El Consejo General del Poder Judicial, con su recobrada legitimidad al ser renovados sus miembros por el Congreso de los Diputados, tras cinco años de bloqueo, intenta ahora poner un poco de orden, por lo menos abriendo expedientes a aquellos cuya facundia no ayuda a preservar la imagen de la Justicia, sino a ponerla en entredicho. Ha abierto expediente, por ejemplo, a un juez que menospreció a la exministra de Igualdad, Irene Montero, y a otro, por atacar en sus redes sociales al presidente del Gobierno. Bien está, aunque habrá que estar atentos a cómo se cierran esos expedientes y con qué argumentos. No se sabe que haya llamado la atención a ese magistrado al que le parece que debería haber actuaciones médicas en los casos de homosexualidad y que, para colmo, lo justifica como si eso fuera un criterio científico o profesional aceptado y no la mera charlatanería de determinadas sectas.

La excesiva locuacidad de jueces y magistrados es un problema casi endémico en la carrera judicial, aunque el verdadero mal endémico no es el excesivo desparpajo de algunos de ellos, sino algo más inquietante: las continuas filtraciones que se producen en los juzgados de lo Penal en España. La última muestra ha sido la filtración de la grabación de la declaración del exministro Ábalos en una sala del Tribunal Supremo.
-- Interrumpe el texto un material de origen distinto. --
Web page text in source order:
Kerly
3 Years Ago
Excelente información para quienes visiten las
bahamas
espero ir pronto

Inquietante porque, según la denuncia presentada, se produjo antes de que esa declaración llegara al ministerio fiscal y a las partes, luego no puede proceder más que de un lugar: el juez concreto que tomó la declaración y los funcionarios de la Administración de Justicia que trabajan con él.

El caso del Supremo llama la atención, precisamente porque se trata del más alto tribunal, al que se supone que llegan los profesionales más capacitados y con mayor experiencia, y los más preocupados por la imagen de la Justicia, pero las filtraciones son extremadamente frecuentes en juzgados de instrucción, audiencias provinciales o en la Audiencia Nacional. Los tribunales españoles son manifiestamente incapaces de guardar reserva de sus actuaciones, tal y como establece la ley, según la cual esas actuaciones no tendrán carácter público hasta que se abra el proceso oral. Si el juez cree que debe mantener una mayor transparencia por la relevancia social del caso que instruye o juzga, lo suyo no es que actúe mediante filtraciones, sino mediante comunicaciones públicas.
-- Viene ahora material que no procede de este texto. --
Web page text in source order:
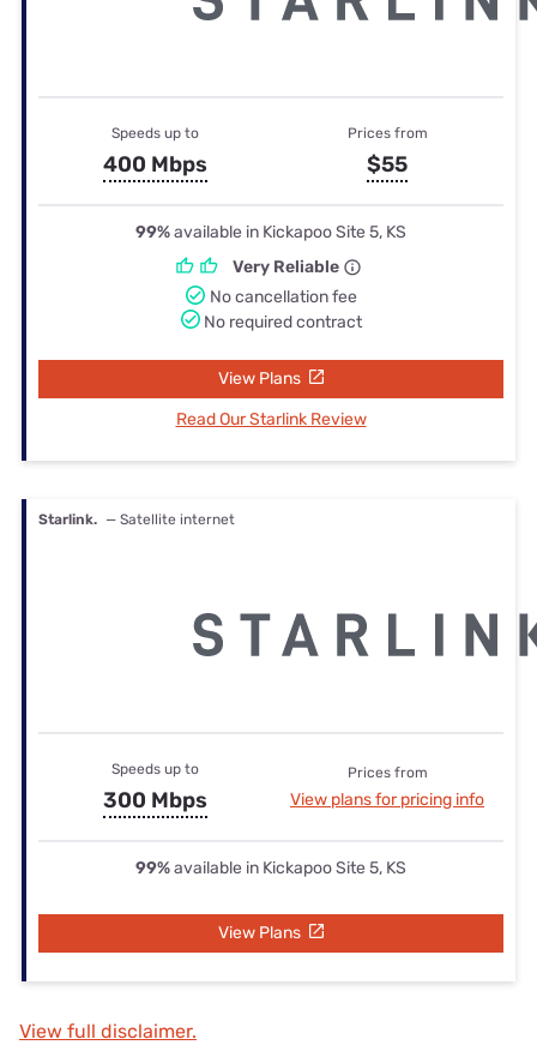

Es curioso que cada vez que el ámbito jurídico trata de este mal endémico, reconocido sin empacho por revistas profesionales y estudios académicos, se hable de la necesidad de atajar el problema impidiendo a los medios de comunicación que publiquen esas filtraciones mediante fuertes multas o sanciones. No se habla de pedir responsabilidades a los jueces y funcionarios de donde procedió esa información y que son quienes tenían la obligación de reservarla. A los periodistas solo se les puede exigir que la información que transmitan sea veraz y de interés público. Es decir, que no publiquen las filtraciones que les llegan por el mero hecho de ser una filtración, sino que examinen con atención su contenido y determinen su valor o interés informativo para una sociedad afectada por un delito grave. Esa es la obligación profesional del periodista y del medio que acoge su trabajo. Pero la de los jueces es otra bien distinta, y es a ellos a los que la ley exige discreción y reserva, incluso aunque las actuaciones no hayan sido declaradas expresamente “secretas”.
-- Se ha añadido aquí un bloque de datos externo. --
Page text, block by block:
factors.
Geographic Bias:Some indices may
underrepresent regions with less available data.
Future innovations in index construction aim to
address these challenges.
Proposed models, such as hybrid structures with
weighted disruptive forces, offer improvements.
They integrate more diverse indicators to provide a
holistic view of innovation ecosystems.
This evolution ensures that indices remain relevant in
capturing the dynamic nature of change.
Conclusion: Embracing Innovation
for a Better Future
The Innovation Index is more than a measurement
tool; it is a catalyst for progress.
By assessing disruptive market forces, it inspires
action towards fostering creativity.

El magistrado del Tribunal Supremo en cuya sala se ha producido la filtración de la declaración de un testigo debería dar explicaciones públicas rápidamente y, en cualquier caso, el Consejo General del Poder Judicial debería pedírselas. Y quizás los magistrados del Supremo podrían empezar el año haciéndose el buen propósito de aplicarse con algo más de rigor la norma general de prudencia y contención, y de controlar un poco a aquellos de sus colegas que tanto parecen disfrutar vulnerándola a diestro y siniestro.